В момент поднятия занавеса осуществляется левинасовский гипостазис
– диалектический синтез времен, измерений прошлого, настоящего и будущего, слияние их избытков и взаимная их нейтрализация, вследствие которой синтез превращается в метафизический разрыв, в нулевую фонему, в прерывание потока темпоральности, а парадигма опускается в синтагму. Возвращение и противопоставление обнаруживают глубинную связь диалектики и метафизики, движения и покоя, диахронии и синхронии. Зритель возвращается после антракта в зал (субъект возвращается в обновленное театром бытие), подобно тому, как человек возвращается к духовной традиции, как блудный Сын возвращается к Отцу. Происходит победа пространства над временем, апофеоз сцены, площади, Голгофы, лобного места. Мгновение замирает и «мумифицируется», застывает в кричащей вечности «чистого настоящего», миг начинает указывать на трансцендентность («Остановись, мгновение, ты прекрасно») и в то же время – на богооставленность человека («Отец, зачем Ты меня оставил?»). Обнажается субъект в его нулевой точке крайнего самоуничижения, в оголенной уязвимости личной истины, в своей бессмысленной непарности. Занавес отделяет тело, Вещь, «дикую» плоть, Реальное от возвышенного субъекта Символического, но не с целью освобождения человека от его морально-эстетического «Я», а с целью конструирования последнего по законам истины. Для этого сначала надо избавиться от многочисленных воображаемых двойников, которые диктует человеку жизненный перформанс. Это и есть распятие героя на сцене. Это и есть кенозис. Мы отказываемся от примитивной прямой сублимации Реального в Воображаемое ради высокой опосредованной сублимации Реального в Символическое.Но мы не можем забывать о том, что распад времен на сцене мира может быть не только подвигом, но и преступлением, не только кенозисом, но и суицидом. Всё зависит от того, что
происходит: явление Христа или Антихриста, распятие или казнь. Всё зависит от того, каков метафизический и этический исток движения, какова базовая травма, что прерывает текущую темпоральность: добро или зло, свет или тьма, Эрос или Танатос. Когда следователь осуществляет экспертизу на месте преступления, возвращая преступника в прошлое, происходит короткое замыкание цепочки означающих: время останавливается, репрезентация значимого отсутствия (прошлого поступка) способствует прорыву Реального сквозь завесу Символического.В фильме «Убийство» время представлено как иллюзорная куртуазная влюбленность двух главных героев, которые компенсируют личные травмы за счет воображаемых сценариев друг друга. Так, драматурга совершенно не интересовала актриса, пока её несправедливо не обвинили в убийстве, и он не проникся к ней обольстительной жалостью, помогающей ему создавать себе образ мудрого покровителя и справедливого судьи (перверсного Отца). Просто как человек и женщина (тело, Вещь, самость) она его до этого момента не привлекала. Актриса также обращает внимание на драматурга, пребывая в плачевном положении в тюрьме, то есть, воспринимает его в коннотациях Отца. Их сочетала символическая дистанция воображаемых непроницаемых идентичностей спасателя и жертвы, Господина и Раба. Визуальным символом этой дистанции является длинный стол, через который они общаются в комнате для свиданий подозреваемого с посетителем: в присутствии молчаливого охранника, под взглядом Другого/Третьего/Судьи. Иллюзорность этих куртуазных чувств рыцаря к Прекрасной Даме как апогея Воображаемого – очевидна.
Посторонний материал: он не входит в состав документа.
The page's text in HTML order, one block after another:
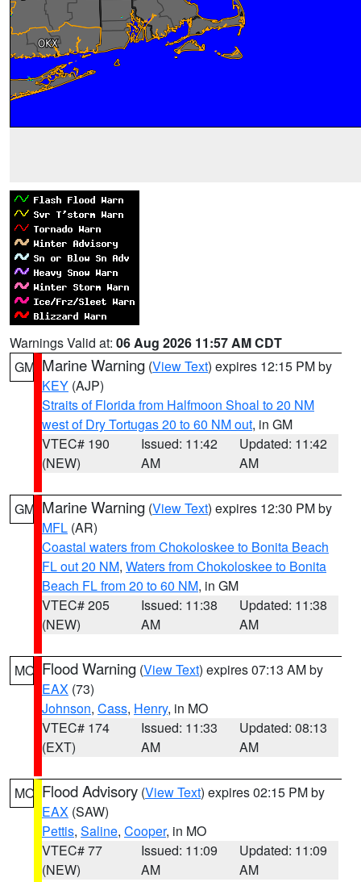
Warnings Valid at: 06 Aug 2026 11:57 AM CDT
GM Marine Warning (View Text) expires 12:15 PM by
KEY (AJP)
Straits of Florida from Halfmoon Shoal to 20 NM
west of Dry Tortugas 20 to 60 NM out, in GM
VTEC# 190
(NEW)
Issued: 11:42
AM
Updated: 11:42
AM
GM Marine Warning (View Text) expires 12:30 PM by
MFL (AR)
Coastal waters from Chokoloskee to Bonita Beach
FL out 20 NM, Waters from Chokoloskee to Bonita
Beach FL from 20 to 60 NM, in GM
VTEC# 205
(NEW)
Issued: 11:38
AM
Updated: 11:38
AM
MO Flood Warning (View Text) expires 07:13 AM by
EAX (73)
Johnson, Cass, Henry, in MO
VTEC# 174
(EXT)
Issued: 11:33
AM
Updated: 08:13
AM
MO Flood Advisory (View Text) expires 02:15 PM by
EAX (SAW)
Pettis, Saline, Cooper, in MO
VTEC# 77
(NEW)
Issued: 11:09
AM
Updated: 11:09
AM

Внутренний Дон Кихот в драматурге превращается, когда появляется настоящий убийца – актёр того же театра, который действительно любил невинно пострадавшую актрису. Он любил актрису так сильно, что вынужден был убить в её присутствии её же подругу, которая обладала конфиденциальной информацией о нем (в фильме подруга выговаривает: «Он – метис» как эвфемизм для сообщения: «Он – гей»). Трагический абсурд этого убийства усиливается двойным фактором: сообщаемое, по изысканным законам либеральной цензуры, не было для главной героини секретом, героине всё было давно известно, более того: выступая в качестве равнодушного Другого, она не любила бедного актера, независимо от того, кем он был, и всё равно бы не ответила ему взаимностью.